This creates an **editable module**, and looks in the current directory for a file called `setup.py` to indicate the module name and location

This lets you easily use your code in notebooks and other scripts, and avoids any `sys.path.append` silliness

### ASIDE: Semantic Versioning

Semantic versioning (or *semver*), refers to the convention of versioning with a triple:

    MAJOR.MINOR.PATCH

With the following convention: when releasing new versions, increment the:

*    MAJOR version when you make **incompatible API changes**,
*    MINOR version when you **add functionality** in a backwards-compatible manner, and
*    PATCH version when you make backwards-compatible **bug fixes**.

If you have no other plan, this is a great convention to follow.

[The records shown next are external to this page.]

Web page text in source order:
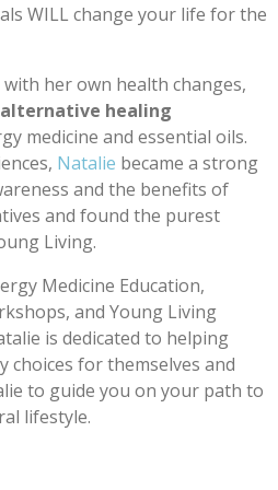
WILL change your life for the
her own health changes,
alternative healing
medicine and essential oils.
Natalie became a strong
and the benefits of
and found the purest
Living.
Medicine Education,
and Young Living
is dedicated to helping
choices for themselves and
to guide you on your path to
lifestyle.

For an obscene amount of detail on this concept, see https://semver.org/

### Exercise 11:
* add your favorite utility function to `src/utils`
* increment the version number of the editable package (do this in `setup.py`)
* run `make requirements` (required if you added dependencies for your utility function)
* import your utility function and run it from this notebook

In [None]:
# A handy magic that allows us to edit modules and have them stay up to date in the notebook. In this case, src.
%load_ext autoreload
%autoreload 2

## Testing: doctest, pytest, coverage


Python has built in testing frameworks via:
* doctests:https://docs.python.org/3/library/doctest.html#module-doctest
* unittest: https://docs.python.org/3/library/unittest.html

Additionally, you'll want to make regular use of:
* pytest: https://docs.pytest.org/en/latest/
* pytest-cov: https://pypi.org/project/pytest-cov/
* hypothesis: https://hypothesis.readthedocs.io/en/latest

Cookiecutter (vanilla flavoured) comes witha setup for the `tox` testing framework built in.
* https://tox.readthedocs.io/en/latest/

### Exercise 12:

Add a `make test` target to your makefile that:
* runs doctests
* runs pytest unit tests
* (extra credit) Displays test coverage results
    
When you run `make test`, you will find tests that will fail in `src/test_example.py`. Fix them in the next exercise.

In [None]:
!cd .. && make test

***Note:*** `make test` is normally functionality built into `cookiecutter-easydata`. We're building it from scratch here for the sake of practice.

### Exercise 13:
Fix the failing tests

In [None]:
# Should pass all tests now!
!cd .. && make test

### Exercise 14:
* Check in all your changes to git
* Merge them into your master branch via a PR in GitHub

In [None]:
!git status